Slowly, she started to come back to herself, finding herself on the floor before the pyre. Jeva put a hand to her face and it came away bloody, although she didn’t know if that was the strain of the vision or the violence of the dead. She forced herself to stand, looking out over the assembled crowd.

“Tell us what you saw, sister,” the Speaker of the Dead said.

Jeva stood there, looking at him, trying to gauge how much, if anything, he’d seen. Could she lie in this moment? Could she tell the assembled crowd that the dead were all in favor of the plan?

Jeva knew that she couldn’t lie like that, even for Thanos.

“I saw death,” she said. “Your death, my death. The death of our whole people if we do this.”

A murmur went around the room. Her people had no fear of death, but the destruction of their whole way of life was something else.

“You have asked me to speak for the dead,” Jeva said, “and they have said that in Haylon, victory would be bought with our people’s lives.” She took a breath, thinking about what Thanos would have done. “I don’t want to speak for the dead. I want to speak for the living.”

The murmurs changed tone, becoming more confused. Becoming angrier in some spaces too.

“I know what you think,” Jeva said. “You think I am speaking sacrilege. But there is a whole island of people out there that needs our help. I saw the dead, and they cursed me for their deaths. Do you know what that tells me? That life matters! That the lives of all those who will die if we don’t help matter. If we do not help, we allow evil to stand. We allow those who would live in peace to be slaughtered. I will stand against that, not because the dead require it, but because the living do!”

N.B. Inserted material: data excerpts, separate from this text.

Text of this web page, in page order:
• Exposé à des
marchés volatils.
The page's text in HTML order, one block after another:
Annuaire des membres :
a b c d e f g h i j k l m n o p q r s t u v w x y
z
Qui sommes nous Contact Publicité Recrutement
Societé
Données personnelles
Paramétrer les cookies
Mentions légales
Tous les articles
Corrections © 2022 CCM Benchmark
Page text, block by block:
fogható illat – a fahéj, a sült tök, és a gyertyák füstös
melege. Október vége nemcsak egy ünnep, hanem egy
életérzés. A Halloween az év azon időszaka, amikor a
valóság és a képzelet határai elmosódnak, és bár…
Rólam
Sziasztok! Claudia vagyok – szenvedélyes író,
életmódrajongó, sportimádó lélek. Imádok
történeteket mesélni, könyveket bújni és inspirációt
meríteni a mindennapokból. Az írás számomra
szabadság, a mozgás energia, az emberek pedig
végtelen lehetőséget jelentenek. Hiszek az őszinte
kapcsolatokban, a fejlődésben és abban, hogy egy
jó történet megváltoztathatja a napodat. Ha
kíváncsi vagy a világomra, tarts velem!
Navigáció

There was uproar then in the hall. The Speaker of the Dead looked at it all, then at Jeva. He pushed her toward the door.

“You should go,” he said. “Go before they kill you for blasphemy.”

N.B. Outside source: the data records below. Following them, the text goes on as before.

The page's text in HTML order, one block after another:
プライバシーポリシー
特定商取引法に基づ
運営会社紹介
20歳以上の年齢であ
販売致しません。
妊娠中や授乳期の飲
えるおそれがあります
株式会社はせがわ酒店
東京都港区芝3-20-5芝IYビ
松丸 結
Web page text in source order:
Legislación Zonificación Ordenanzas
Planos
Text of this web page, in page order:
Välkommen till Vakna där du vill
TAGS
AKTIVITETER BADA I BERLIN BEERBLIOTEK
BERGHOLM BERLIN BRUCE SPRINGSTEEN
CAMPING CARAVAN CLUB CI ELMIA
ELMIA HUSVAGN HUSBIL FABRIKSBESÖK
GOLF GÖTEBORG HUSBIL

Jeva didn’t go, though. The dead had already told her that she would die for doing this. If that was the price of gaining help, she would pay it. She stood there as a point of silence in the middle of the arguments in the room. When a man ran at her, she kicked him back and kept standing. It was all she could do right then. She waited for the moment when one of them would finally kill her.

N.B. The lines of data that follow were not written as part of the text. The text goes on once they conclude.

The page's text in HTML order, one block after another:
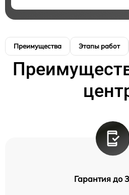
Преимущества Этапы работ
Гарантия до
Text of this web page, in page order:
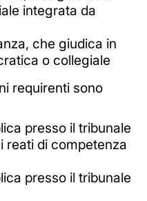
integrata da
che giudica in
o collegiale
requirenti sono
presso il tribunale
reati di competenza
presso il tribunale
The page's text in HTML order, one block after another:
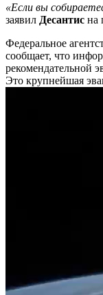
«Если вы
заявил Десантис на
Федеральное
сообщает, что
рекомендательной
Это крупнейшая

Jeva was quite confused when they didn’t. Instead, the noise in the room died down, and the people there stood in front of her, looking her way. One by one, they fell to their knees, and the Speaker of the Dead stepped forward.

“It seems that we will go with you to Haylon, sister.”

Jeva blinked. “I… don’t understand.”

She should have been dead then. The dead had told her that it was the sacrifice they wanted.

“Have you forgotten our ways so completely?” the priest said. “You have offered us a death worth having. Who are we to argue?”

Jeva fell to her knees with the others then. She didn’t know what to say. She’d been expecting death, and had life instead. Now, she just had to make it count for something.

“We’re coming, Thanos,” she promised.